When working with path queries in Neo4j, keep these best practices in mind:

  1. Always limit path length: Queries with unbounded path length (*) can be expensive. Use a reasonable upper bound (*1..n) whenever possible:
   // Better than using *
   MATCH path = (a)-[:ROAD_TO*1..10]-(b)
  1. Use directed relationships when possible: If you know the direction of the relationship, use directed syntax (-> or <-) rather than undirected (-), as it narrows the search space:
   // More efficient if you know direction
   MATCH path = (a)-[:ROAD_TO*1..5]->(b)
  1. Filter early: Apply filters as early as possible in the query to reduce the amount of data processed:
   // Better approach
   MATCH (a:City {name: "New York"}), (b:City {name: "Los Angeles"})
   MATCH path = shortestPath((a)-[:ROAD_TO*]-(b))

   // Less efficient
   MATCH path = shortestPath((a)-[:ROAD_TO*]-(b))
   WHERE a.name = "New York" AND b.name = "Los Angeles"
  1. Use PROFILE to analyze query performance: Add PROFILE before your query to see how Neo4j executes it and identify bottlenecks:
   PROFILE MATCH path = shortestPath((a:City {name: "New York"})-[:ROAD_TO*]-(b:City {name: "Los Angeles"}))
   RETURN path
  1. Consider using the Graph Data Science library: For advanced path-finding algorithms, consider using Neo4j's Graph Data Science library, which offers optimized implementations of many algorithms:
   // Example using GDS (requires GDS library to be installed)
   CALL gds.alpha.shortestPath.stream({
     nodeQuery: 'MATCH (n:City) RETURN id(n) as id',
     relationshipQuery: 'MATCH (n)-[r:ROAD_TO]->(m) RETURN id(n) as source, id(m) as target, r.distance as weight',
     startNode: $startNodeId,
     endNode: $endNodeId,
     relationshipWeightProperty: 'weight'
   })
   YIELD nodeId, cost
   MATCH (n) WHERE id(n) = nodeId
   RETURN n.name AS city, cost

Common Pitfalls and How to Avoid Them

When working with variable length paths and path-finding algorithms, be aware of these common pitfalls:

  1. Memory intensive operations:
    Finding all paths between two nodes in a densely connected graph can consume a lot of memory. Always test on a small dataset first and use path length limits.

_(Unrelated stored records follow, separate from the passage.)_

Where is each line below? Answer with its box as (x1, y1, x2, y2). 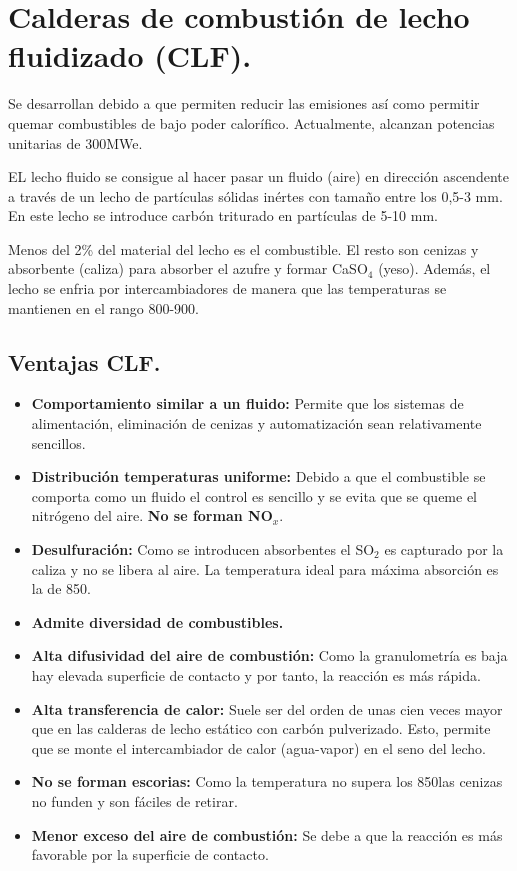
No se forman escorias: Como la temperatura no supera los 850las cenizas (31, 771, 503, 792)
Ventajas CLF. (8, 346, 161, 377)
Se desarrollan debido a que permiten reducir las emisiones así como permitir (8, 93, 480, 114)
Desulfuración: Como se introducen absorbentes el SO (31, 539, 375, 560)
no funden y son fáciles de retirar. (31, 790, 238, 811)
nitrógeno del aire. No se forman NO (31, 505, 273, 526)
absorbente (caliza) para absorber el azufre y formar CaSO (8, 258, 368, 279)
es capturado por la (384, 539, 504, 560)

  2. Confused about directionality:
    Be clear about whether you want to traverse relationships in a specific direction (->, <-) or in either direction (-).

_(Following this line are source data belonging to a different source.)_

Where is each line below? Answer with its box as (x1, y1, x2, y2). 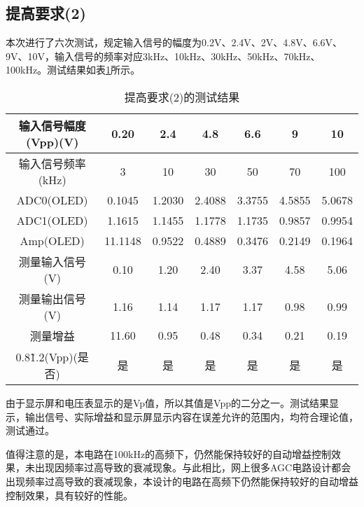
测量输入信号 (18, 253, 86, 270)
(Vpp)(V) (25, 133, 79, 150)
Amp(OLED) (20, 232, 85, 249)
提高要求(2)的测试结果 (124, 88, 240, 105)
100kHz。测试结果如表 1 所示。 (6, 62, 141, 77)
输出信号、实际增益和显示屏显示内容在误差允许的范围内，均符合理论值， (24, 409, 358, 424)
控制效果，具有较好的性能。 (6, 487, 133, 502)
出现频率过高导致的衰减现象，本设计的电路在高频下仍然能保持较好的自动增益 (6, 473, 358, 488)
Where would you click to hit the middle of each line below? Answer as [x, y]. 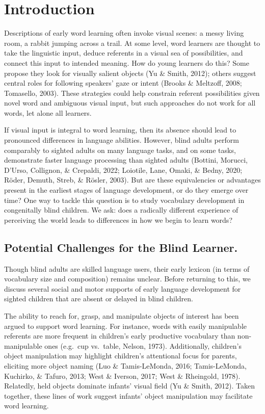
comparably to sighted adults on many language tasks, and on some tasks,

  3. Not considering relationship properties:
    shortestPath() finds the path with the fewest hops, not necessarily the path with the minimum weight (e.g., distance). Use custom aggregations to find weighted shortest paths.

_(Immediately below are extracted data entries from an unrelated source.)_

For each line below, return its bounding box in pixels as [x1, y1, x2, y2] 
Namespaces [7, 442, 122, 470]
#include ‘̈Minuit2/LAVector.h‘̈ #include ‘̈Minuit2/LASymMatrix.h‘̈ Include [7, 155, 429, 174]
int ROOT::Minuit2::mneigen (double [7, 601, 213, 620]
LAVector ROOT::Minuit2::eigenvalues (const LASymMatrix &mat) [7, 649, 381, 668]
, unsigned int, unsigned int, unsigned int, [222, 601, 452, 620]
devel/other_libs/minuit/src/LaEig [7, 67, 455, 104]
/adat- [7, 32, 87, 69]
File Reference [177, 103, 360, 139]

  4. Running into performance issues:
    If your queries are slow, consider adding indexes on properties used in your filters and use more specific patterns to reduce the search space.

Conclusion

In this tutorial, we've explored Neo4j's powerful capabilities for working with variable length relationships and finding paths in graphs. These features are what make graph databases truly shine for connected data analysis.

We've learned how to:

  • Query relationships of variable lengths using the * syntax
  • Find the shortest path between nodes using shortestPath()
  • Discover all shortest paths using allShortestPaths()
  • Extract information from paths using functions like nodes() and relationships()
  • Calculate weighted paths using aggregation functions
  • Apply these techniques to solve real-world problems

Whether you're building a social network, a recommendation engine, a logistics system, or any application that deals with connected data, these path-finding capabilities will be invaluable in your Neo4j toolkit.